Records from a data source:
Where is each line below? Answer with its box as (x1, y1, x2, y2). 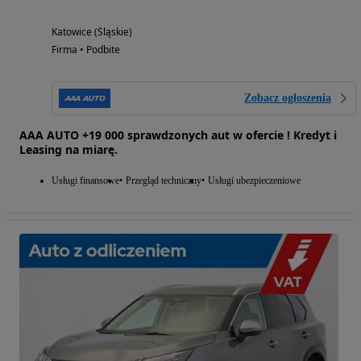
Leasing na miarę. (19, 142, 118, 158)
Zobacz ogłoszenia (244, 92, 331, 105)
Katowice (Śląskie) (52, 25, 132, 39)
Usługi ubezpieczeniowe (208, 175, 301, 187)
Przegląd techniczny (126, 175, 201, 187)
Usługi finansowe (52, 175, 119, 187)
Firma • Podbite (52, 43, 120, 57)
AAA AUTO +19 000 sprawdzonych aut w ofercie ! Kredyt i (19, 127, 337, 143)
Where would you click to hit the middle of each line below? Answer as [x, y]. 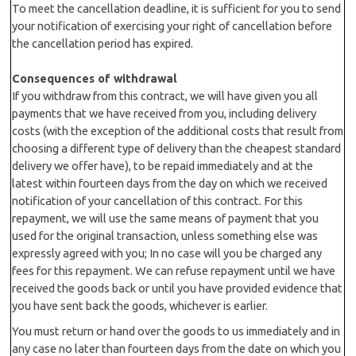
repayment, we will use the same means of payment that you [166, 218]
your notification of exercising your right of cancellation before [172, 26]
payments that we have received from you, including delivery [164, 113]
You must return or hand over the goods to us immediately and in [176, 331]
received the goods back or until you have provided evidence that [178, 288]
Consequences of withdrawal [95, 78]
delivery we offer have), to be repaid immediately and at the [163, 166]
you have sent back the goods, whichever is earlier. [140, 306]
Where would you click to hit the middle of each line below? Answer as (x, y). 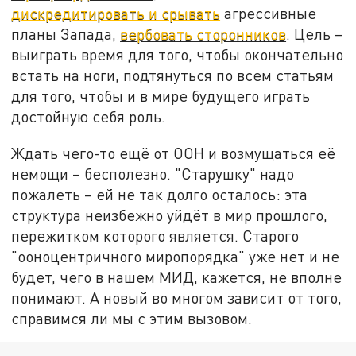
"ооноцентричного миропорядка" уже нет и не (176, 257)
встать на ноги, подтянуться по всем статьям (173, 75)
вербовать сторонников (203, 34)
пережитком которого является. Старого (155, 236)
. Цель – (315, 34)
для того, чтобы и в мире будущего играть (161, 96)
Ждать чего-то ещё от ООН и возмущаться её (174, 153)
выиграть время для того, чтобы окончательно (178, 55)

--

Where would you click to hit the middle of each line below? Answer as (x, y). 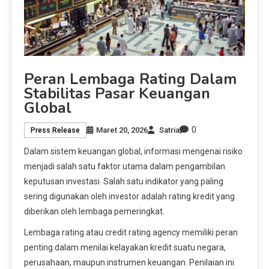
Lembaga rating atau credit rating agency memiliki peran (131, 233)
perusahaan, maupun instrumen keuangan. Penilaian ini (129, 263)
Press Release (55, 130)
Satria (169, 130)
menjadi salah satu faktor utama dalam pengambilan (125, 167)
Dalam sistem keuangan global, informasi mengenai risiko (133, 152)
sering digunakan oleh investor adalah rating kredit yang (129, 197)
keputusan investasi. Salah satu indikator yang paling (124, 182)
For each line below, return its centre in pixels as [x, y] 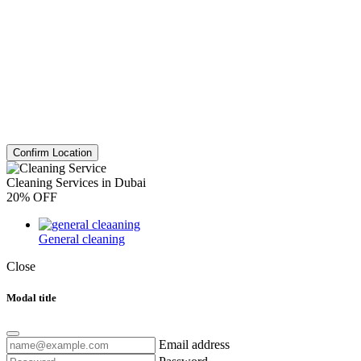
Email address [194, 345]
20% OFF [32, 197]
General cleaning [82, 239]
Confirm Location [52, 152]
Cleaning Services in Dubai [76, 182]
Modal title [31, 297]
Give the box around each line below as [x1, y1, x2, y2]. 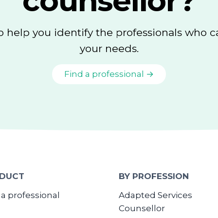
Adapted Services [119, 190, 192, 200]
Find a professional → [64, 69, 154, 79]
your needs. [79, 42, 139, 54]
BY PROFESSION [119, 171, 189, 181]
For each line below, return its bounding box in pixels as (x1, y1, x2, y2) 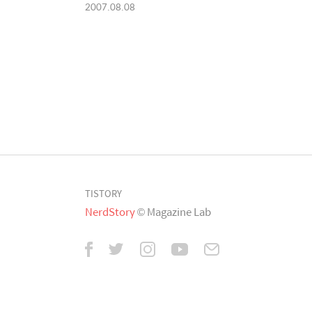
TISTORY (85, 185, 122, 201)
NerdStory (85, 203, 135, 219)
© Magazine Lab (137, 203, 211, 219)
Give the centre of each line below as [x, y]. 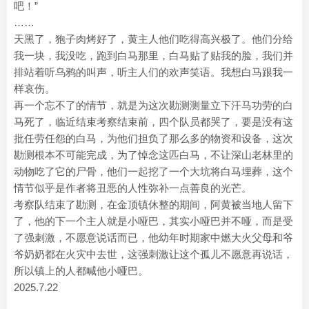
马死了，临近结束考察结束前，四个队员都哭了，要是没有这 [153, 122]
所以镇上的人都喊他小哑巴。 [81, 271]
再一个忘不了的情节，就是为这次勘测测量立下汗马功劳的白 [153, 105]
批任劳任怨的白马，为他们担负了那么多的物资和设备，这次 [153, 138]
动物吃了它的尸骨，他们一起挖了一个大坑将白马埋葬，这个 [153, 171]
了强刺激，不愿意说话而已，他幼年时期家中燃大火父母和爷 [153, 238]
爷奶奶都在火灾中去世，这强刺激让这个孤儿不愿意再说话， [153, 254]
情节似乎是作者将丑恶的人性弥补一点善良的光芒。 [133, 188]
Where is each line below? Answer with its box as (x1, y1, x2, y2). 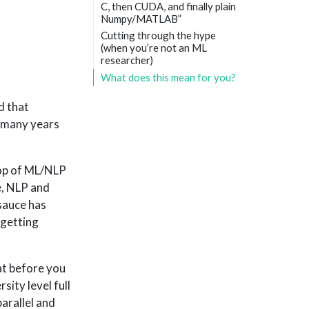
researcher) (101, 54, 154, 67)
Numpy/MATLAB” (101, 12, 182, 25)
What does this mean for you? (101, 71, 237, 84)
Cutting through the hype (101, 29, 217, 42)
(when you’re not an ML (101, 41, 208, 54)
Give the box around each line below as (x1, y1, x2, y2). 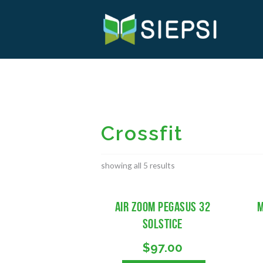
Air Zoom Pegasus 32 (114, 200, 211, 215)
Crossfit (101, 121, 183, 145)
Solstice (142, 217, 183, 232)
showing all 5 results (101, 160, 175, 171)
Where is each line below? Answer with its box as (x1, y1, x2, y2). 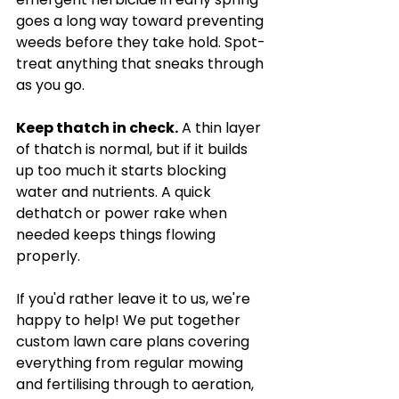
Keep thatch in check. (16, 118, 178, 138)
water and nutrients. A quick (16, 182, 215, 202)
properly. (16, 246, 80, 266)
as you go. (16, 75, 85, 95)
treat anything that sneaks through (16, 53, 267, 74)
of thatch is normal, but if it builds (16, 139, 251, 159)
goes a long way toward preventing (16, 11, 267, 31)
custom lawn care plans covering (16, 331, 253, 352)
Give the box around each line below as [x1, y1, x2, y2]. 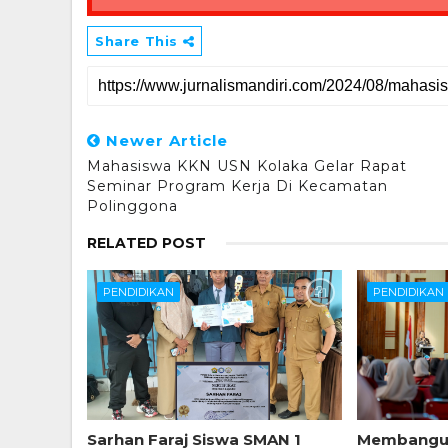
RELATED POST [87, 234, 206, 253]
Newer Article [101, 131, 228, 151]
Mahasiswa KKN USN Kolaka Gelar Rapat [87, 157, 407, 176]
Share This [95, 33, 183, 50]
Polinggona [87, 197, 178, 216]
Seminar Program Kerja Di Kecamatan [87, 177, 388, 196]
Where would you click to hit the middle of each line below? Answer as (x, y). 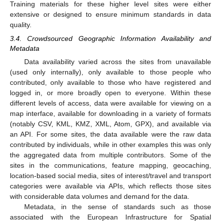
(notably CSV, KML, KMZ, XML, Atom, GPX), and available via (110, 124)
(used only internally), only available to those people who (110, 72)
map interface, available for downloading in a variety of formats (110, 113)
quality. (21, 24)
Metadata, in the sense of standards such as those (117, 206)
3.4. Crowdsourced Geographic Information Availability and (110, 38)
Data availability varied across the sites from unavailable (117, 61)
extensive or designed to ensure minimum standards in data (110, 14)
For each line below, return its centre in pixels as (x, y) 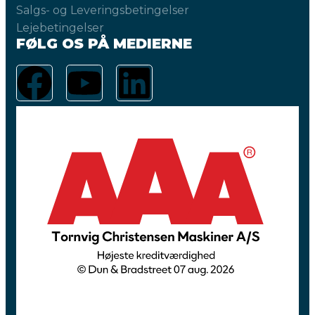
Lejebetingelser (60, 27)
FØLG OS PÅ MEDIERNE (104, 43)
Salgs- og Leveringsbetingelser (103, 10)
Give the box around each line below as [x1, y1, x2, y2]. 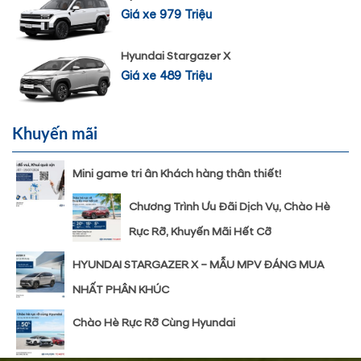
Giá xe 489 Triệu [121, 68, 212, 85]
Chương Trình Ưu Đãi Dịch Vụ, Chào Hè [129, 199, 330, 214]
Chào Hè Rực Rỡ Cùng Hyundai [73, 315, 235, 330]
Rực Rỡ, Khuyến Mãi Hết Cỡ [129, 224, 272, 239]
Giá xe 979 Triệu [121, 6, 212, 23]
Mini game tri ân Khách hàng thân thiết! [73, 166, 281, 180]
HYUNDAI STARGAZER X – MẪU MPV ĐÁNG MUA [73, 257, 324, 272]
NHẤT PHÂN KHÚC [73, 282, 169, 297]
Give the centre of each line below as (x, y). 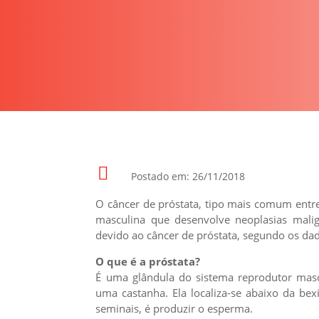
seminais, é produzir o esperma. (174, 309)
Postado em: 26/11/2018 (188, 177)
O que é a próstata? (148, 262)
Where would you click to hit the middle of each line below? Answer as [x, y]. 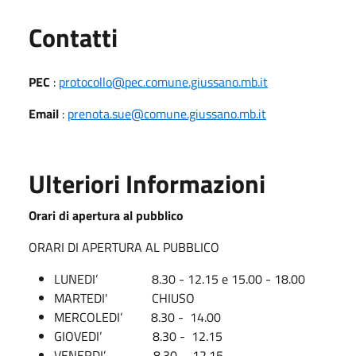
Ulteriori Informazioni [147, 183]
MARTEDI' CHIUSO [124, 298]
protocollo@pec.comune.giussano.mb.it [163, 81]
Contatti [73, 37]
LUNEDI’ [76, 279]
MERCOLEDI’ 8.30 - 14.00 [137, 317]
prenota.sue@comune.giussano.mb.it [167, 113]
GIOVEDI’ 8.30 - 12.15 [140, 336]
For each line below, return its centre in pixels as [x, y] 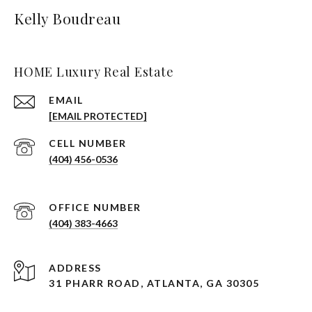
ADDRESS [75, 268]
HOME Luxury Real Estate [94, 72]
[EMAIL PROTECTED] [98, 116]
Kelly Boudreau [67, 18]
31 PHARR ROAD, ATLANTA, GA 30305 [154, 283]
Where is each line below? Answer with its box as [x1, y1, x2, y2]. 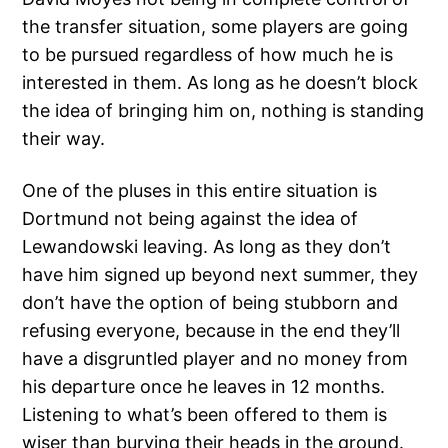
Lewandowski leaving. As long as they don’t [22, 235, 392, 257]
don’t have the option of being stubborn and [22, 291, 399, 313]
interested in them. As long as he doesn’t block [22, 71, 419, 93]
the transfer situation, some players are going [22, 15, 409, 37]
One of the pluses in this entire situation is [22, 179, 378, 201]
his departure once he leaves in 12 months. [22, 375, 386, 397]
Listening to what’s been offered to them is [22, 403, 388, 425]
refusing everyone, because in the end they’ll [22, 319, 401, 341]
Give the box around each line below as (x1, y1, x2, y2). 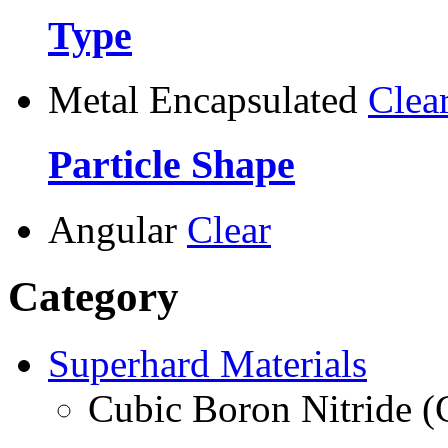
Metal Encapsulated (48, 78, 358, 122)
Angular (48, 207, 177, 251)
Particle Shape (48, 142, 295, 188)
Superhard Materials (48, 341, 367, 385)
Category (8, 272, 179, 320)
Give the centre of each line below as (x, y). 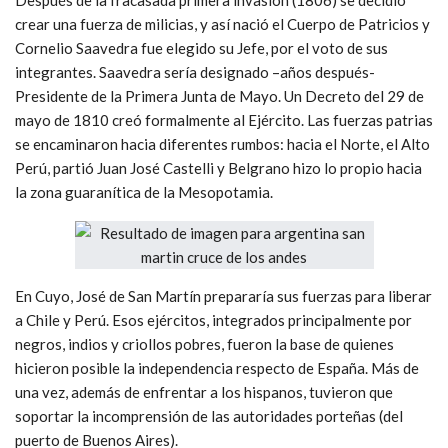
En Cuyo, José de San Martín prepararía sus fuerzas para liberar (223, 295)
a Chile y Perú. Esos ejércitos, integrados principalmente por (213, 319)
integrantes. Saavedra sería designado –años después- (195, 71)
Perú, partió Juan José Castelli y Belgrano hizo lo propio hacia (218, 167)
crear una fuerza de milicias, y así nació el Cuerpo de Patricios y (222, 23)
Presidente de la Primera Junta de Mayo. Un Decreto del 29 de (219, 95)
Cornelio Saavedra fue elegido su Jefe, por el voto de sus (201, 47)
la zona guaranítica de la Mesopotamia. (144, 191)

Problem statement: Only the lines above from the one with "Satria (169, 130)" to the one with "your needs. [79, 42, 139, 54]" should be printed, both included and exactly as written; no picture belongs in the copy.

Answer to the exercise:
Satria (169, 130)
menjadi salah satu faktor utama dalam pengambilan (125, 167)
Dalam sistem keuangan global, informasi mengenai risiko (133, 152)
sering digunakan oleh investor adalah rating kredit yang (129, 197)
keputusan investasi. Salah satu indikator yang paling (124, 182)
For each line below, return its centre in pixels as [x, y] 
Email address [194, 345]
20% OFF [32, 197]
General cleaning [82, 239]
Confirm Location [52, 152]
Cleaning Services in Dubai [76, 182]
Modal title [31, 297]
Give the box around each line below as [x1, y1, x2, y2]. 
Adapted Services [119, 190, 192, 200]
Find a professional → [64, 69, 154, 79]
your needs. [79, 42, 139, 54]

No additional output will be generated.